Modified 2021-01-01 by Dishank Bansal

The first behaviour is quite straight forward : if an obstacle (duckiebot of duckie) is detected in our lane close enough from the bot, the lane controller passes v = 0 to the wheel command. Figure 3.6 details the algorithm used to stop in front of an obstacle.

Algorithm to stop in front of an obstacle

Overtaking an obstacle

Modified 2021-01-01 by Dishank Bansal

Here the problem is more challenging : avoiding an obstacle. In the literature, obstacle avoidance is well researched and most of the solutions proposed use graphs in which the vehicle must find the shortest path while respecting constraints or path planning.

In DuckieTown, we thought it would be simpler to overtake the obstacle by switching lane.

Our solution is to change the d_off parameter used in the Lane Controller Node to make the duckiebot believe it is not in the right lane.

First, we need to increase the d_off parameter so that the bot moves to the left lane, then keep it increased while it passes the obstacle and finally decrease it to switch back to the right lane.

The decision process to know when to overtake is detailed in figure 3.5. In figure 3.7, the flowchart to overtake the obstacle is explained. The corresponding algorithm is also detailed in figure 3.8.

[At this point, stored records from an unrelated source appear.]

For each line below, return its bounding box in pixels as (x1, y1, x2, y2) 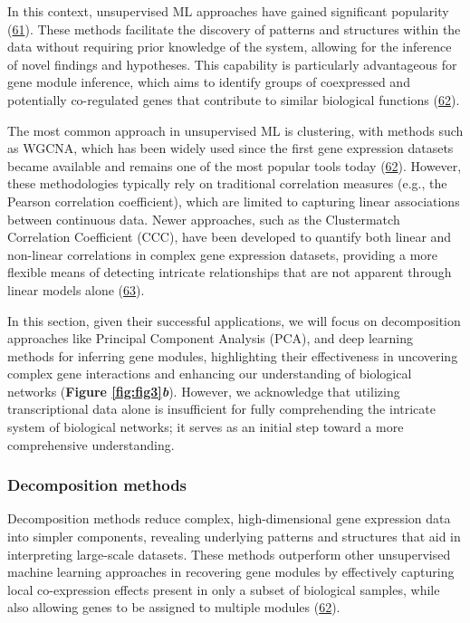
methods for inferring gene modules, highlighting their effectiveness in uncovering (7, 346, 458, 365)
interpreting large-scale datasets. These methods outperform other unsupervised (7, 544, 451, 563)
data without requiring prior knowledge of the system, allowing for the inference (7, 37, 452, 56)
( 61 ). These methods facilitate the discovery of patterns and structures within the (7, 19, 461, 38)
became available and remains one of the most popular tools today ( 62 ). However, (7, 156, 462, 175)
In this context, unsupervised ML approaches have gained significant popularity (7, 2, 449, 20)
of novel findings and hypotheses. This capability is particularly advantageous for (7, 54, 457, 73)
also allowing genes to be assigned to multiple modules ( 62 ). (7, 598, 341, 617)
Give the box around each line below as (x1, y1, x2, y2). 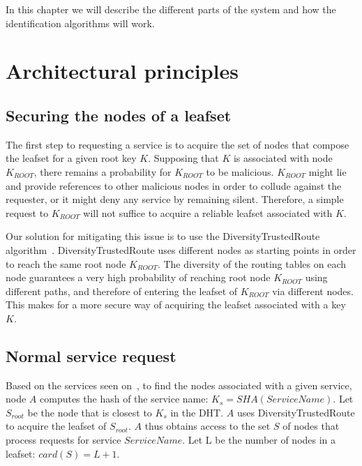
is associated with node (233, 151, 333, 165)
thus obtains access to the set (144, 419, 271, 433)
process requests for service (6, 433, 121, 447)
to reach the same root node (6, 256, 126, 271)
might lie (308, 164, 347, 179)
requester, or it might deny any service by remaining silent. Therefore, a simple (6, 192, 344, 206)
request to (6, 205, 49, 220)
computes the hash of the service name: (40, 391, 209, 406)
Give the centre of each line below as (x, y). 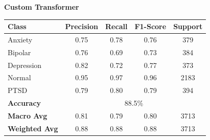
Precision (82, 26)
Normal (19, 77)
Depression (25, 65)
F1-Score (150, 26)
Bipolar (19, 52)
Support (188, 26)
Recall (116, 26)
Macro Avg (28, 115)
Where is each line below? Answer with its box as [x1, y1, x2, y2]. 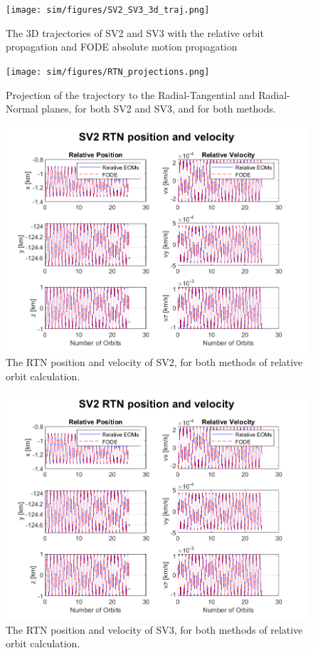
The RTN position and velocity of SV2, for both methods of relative [6, 355, 303, 370]
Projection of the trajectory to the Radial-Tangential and [6, 87, 255, 102]
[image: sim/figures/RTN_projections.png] [6, 66, 210, 77]
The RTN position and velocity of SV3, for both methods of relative [6, 622, 303, 637]
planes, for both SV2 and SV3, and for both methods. [41, 101, 276, 116]
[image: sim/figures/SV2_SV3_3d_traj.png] [6, 5, 210, 15]
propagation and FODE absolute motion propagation [6, 39, 238, 54]
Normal [6, 101, 38, 116]
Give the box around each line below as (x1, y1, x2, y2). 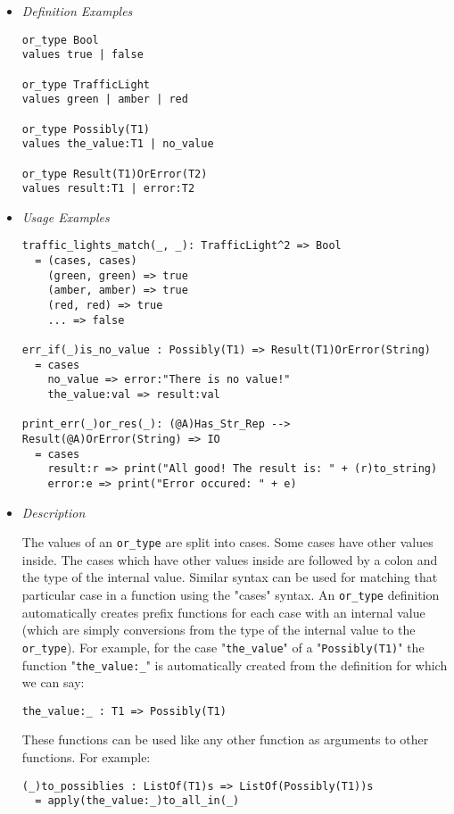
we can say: (21, 673, 85, 692)
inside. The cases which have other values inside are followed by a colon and (21, 550, 438, 569)
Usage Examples (21, 207, 110, 226)
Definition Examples (21, 2, 133, 20)
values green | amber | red (21, 93, 188, 106)
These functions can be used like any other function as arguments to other (21, 730, 429, 749)
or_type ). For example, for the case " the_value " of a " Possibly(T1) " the (21, 637, 425, 656)
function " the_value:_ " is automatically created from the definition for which (21, 655, 448, 674)
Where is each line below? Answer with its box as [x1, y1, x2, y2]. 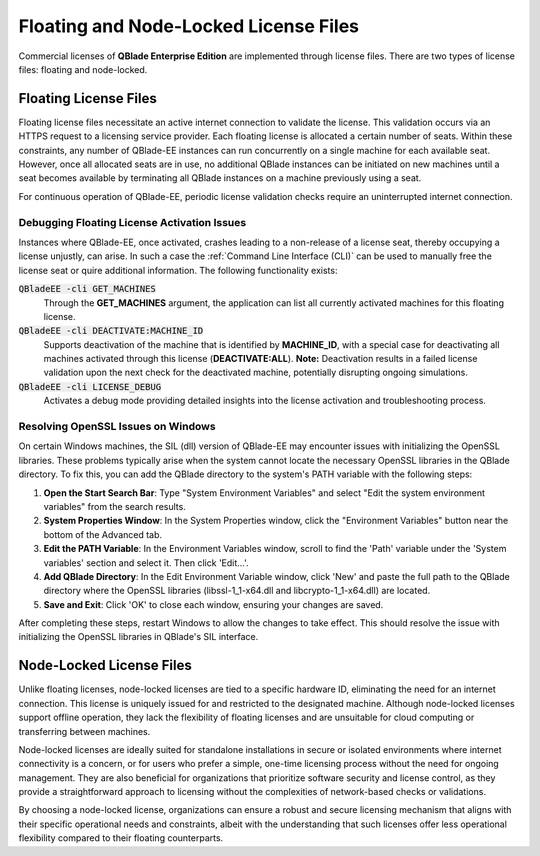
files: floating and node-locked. [18, 63, 148, 75]
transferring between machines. [18, 725, 151, 737]
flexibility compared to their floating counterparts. [18, 832, 224, 844]
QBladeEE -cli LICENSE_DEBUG [18, 381, 162, 392]
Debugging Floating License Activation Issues [18, 215, 247, 229]
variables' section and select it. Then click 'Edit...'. [43, 556, 249, 569]
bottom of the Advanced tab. [43, 528, 163, 540]
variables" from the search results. [43, 500, 187, 512]
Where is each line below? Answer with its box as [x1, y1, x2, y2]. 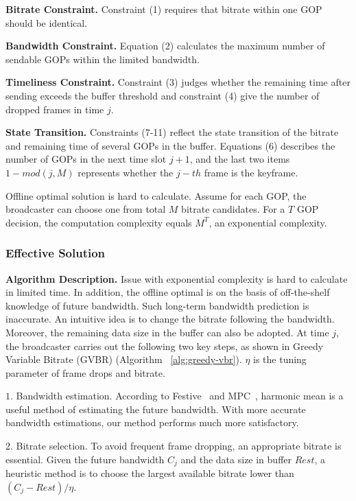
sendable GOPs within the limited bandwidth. [5, 51, 200, 66]
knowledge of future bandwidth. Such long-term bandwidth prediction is [5, 298, 309, 312]
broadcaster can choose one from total [5, 202, 166, 216]
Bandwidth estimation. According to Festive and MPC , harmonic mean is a [16, 388, 344, 403]
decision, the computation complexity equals [5, 215, 192, 229]
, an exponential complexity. [209, 215, 327, 229]
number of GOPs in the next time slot [5, 152, 167, 166]
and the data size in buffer [180, 452, 292, 466]

Obstacle overtaking flowchart
Algorithm to overtake an obstacle

Formal performance evaluation / Results

Modified 2021-01-01 by Dishank Bansal

We compared the different detectors using different processors to assess which will perform best on the duckiebot.

Here are some specifications regarding the material used to obtain the metrics provided above :

  • CPU : AMD Ryzen Threadripper 1950X 16-Core Processor
  • GPU : GeForce RTX 2080 Ti, 11 GB
  • RAM : 32 GB
  • Jetson Nano : specifications cqn be found here

The metrics used to assess the object detector’s performance are FPS (Frames Per Second) and mAP (mean Average Precision). The first one measures the detector’s speed and the second one its accuracy.

We would like to remind the reader here that the following numbers are without Tracking and that FPS can be easily doubled if we do measurement after every one image and use prediction for in between frames.

Here is the performance of FasterRCNN with two different backbones : Resnet50 and Resnet18. Both were tested using the DuckieTown gym mentioned [above]{#real-time-object-detection-final-literature}.

  • Using the Resnet50 backbone :

    Proposals FPS (on GPU) FPS (on CPU) mAP
    300 55.5 (0.018s) 1.8 (0.55s) 83.9%
    50 77 (0.013s) 2.6 (0.38s) 83.8%
    10 77 (0.013s) 2.7 (0.36s) 74.3%
  • Using Resnet18 :

    Proposals FPS (on GPU) FPS (on CPU) mAP
    300 111 (0.009s) 5.55 (0.18s) 86.472%
    50 142 (0.007s) 7.69 (0.13s) 86.462%

YOLOv5 has been tested on high and low-resolution images.

Resolution FPS (on GPU) FPS (on CPU) FPS (on Jetson Nano) mAP
640x480 110 (0.009s) 9.6 (0.104s) 5 (0.200s) 71.14%
320x240 113 (0.009s) 19.5 (0.051s) 10 (0.100s) 68.56%

Hence, we achieve about real-time performance of 20 FPS on Jetson Nano using DL based object detector and combining it with tracking

Future avenues of development

Modified 2021-01-01 by Dishank Bansal

Making Docker image with Object Detection that can be run on Jetson Nano.